In our computation, we run each simulation with 1000 replications, adopt a quadratic B-spline and set hyper-parameters $(r_0,s_0^2,r_{{\tau }_{\alpha 0}},s_{{\tau }_{\alpha 0}}^2)=(1,1,1,0.005)$ and $(r_{{\tau }_{{\beta }_{j}0}},s_{{\tau }_{{\beta }_{j}0}}^2)=(1,0.005)$ for $j=1,\dots ,p$. The initial state of the Markov chain of all unknown parameters is selected as follows. All unknown parameters are sampled from the respective priors by gradually decreasing or increasing the use of tuning parameters ${\sigma }_{\rho }$ and ${\sigma }_{{\xi }_j}$ for $j=1,\dots ,p$ so that the acceptable rates are about 25%. For each replication, we generate 6000 sampled values and then delete the first 2000 sampled values as a burn-in period by running our MCMC sampling.

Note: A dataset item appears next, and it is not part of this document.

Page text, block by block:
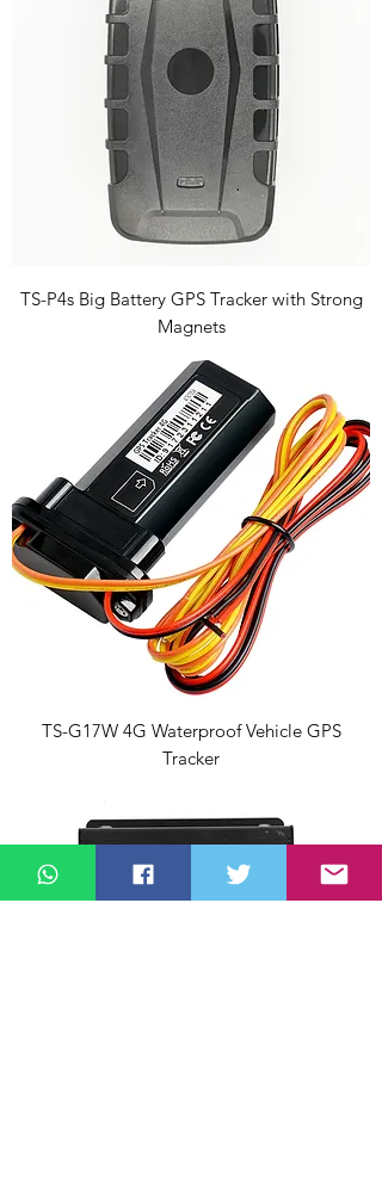
TS-P4s Big Battery GPS Tracker with Strong
Magnets
TS-G17W 4G Waterproof Vehicle GPS
Tracker

Based on the last 4000 sampled values, we compute the corresponding average of 1000 replications as the posterior mean (mean), the 95% posterior credible intervals (95% CI), and standard error (SE). In addition, the standard derivations (SD) of the estimated posterior mean are calculate to compare them with the mean of the estimated posterior SE.

We evaluate the performance of nonparametric estimators by the integrated squared bias (Bias), the root integrated mean squared errors (SSE), the mean absolute deviation errors (MADE)

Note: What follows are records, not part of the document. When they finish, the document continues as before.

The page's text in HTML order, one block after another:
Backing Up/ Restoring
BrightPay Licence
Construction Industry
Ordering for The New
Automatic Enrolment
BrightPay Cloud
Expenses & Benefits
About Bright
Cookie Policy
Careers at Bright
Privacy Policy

$$\mathrm{Bias}\left({\widehat{g}}_j\right)=\int {\left[E{\widehat{g}}_j\left(z\right)-g_j\left(z\right)\right]}^{2}dz,\mathrm{SSE}\left({\widehat{g}}_j\right)={\left\{\int E{\left[{\widehat{g}}_j\left(z\right)-g_j\left(z\right)\right]}^{2}dz\right\}}^{\frac{1}{2}},$$

$${\mathrm{MADE}}_j=\frac{1}{200}\sum _{i=1}^{200}\left|{\widehat{g}}_j\left(z_{ji}\right)-g_j\left(z_{ji}\right)\right|\mathrm{and}\mathrm{MADE}=\frac{1}{p}\sum _{j=1}^p{\mathrm{MADE}}_j$$

for $j=1,\dots ,p$, where mathematical expectations are estimated by their corresponding empirical version, and the integrations are performed applying a Riemannian sum approximation at 200 fixed grid points ${\left\{z_{ji}\right\}}_{i=1}^{200}$ that are equally-spaced chosen from $[a_j,b_j]$. From the model (1), the marginal effects are given by $\frac{\partial y}{\partial x_j}={(I_n-\rho W)}^{-1}{I}_n{\alpha }_j$ for $j=1,\dots ,q$. According to LeSage and Pace [52] suggestions, the mean of either the row sums or the column sums of the non-diagonal elements is used as the indirect effects, the mean of the diagonal elements is used as the direct effects, and the sum of the indirect and direct effects is taken as the total effects.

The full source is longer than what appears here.